Material for this exercise.
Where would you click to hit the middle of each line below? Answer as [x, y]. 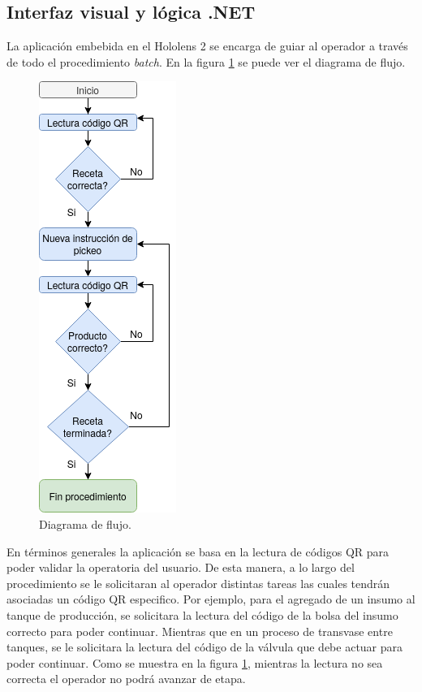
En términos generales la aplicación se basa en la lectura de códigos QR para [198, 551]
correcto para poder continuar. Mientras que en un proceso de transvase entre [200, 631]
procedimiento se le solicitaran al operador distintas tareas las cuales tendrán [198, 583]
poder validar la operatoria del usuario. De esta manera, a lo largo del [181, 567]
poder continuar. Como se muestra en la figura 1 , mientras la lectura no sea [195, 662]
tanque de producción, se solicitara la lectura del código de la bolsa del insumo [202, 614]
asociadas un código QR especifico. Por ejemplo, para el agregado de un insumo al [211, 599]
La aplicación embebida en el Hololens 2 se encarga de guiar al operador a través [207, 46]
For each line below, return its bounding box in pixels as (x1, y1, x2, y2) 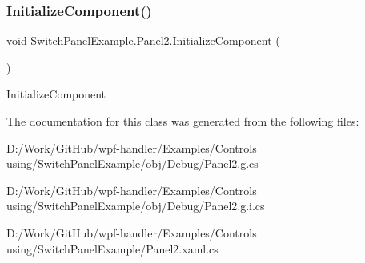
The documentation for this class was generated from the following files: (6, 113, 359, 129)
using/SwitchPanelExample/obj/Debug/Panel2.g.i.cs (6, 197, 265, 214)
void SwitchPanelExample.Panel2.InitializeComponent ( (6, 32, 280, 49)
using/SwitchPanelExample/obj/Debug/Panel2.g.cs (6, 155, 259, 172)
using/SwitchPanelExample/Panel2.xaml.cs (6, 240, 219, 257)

---

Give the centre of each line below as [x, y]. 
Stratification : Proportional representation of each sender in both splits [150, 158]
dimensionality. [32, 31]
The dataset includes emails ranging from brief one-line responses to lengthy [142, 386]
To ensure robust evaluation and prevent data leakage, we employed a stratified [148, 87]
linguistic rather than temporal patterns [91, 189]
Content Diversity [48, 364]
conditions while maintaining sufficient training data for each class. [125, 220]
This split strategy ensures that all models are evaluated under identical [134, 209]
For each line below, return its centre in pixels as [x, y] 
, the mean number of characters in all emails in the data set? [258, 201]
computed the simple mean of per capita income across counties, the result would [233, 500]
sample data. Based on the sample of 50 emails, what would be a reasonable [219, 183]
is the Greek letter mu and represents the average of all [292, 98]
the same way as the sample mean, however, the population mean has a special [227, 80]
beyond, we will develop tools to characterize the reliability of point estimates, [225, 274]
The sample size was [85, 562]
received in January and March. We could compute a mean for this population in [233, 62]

...

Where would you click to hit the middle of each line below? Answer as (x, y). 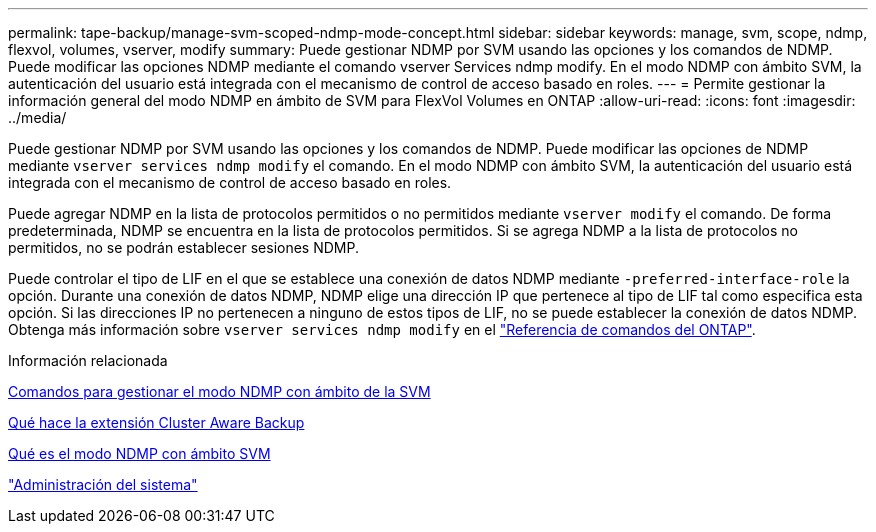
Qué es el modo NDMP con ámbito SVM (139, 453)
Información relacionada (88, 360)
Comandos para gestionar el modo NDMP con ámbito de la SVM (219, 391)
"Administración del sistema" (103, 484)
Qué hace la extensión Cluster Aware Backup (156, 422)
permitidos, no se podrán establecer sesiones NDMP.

What the task asks.
Report each line of the material in which the string "para" occurs.

Task result.
En términos generales la aplicación se basa en la lectura de códigos QR para [198, 551]
correcto para poder continuar. Mientras que en un proceso de transvase entre [200, 631]
asociadas un código QR especifico. Por ejemplo, para el agregado de un insumo al [211, 599]
Comandos para gestionar el modo NDMP con ámbito de la SVM (219, 391)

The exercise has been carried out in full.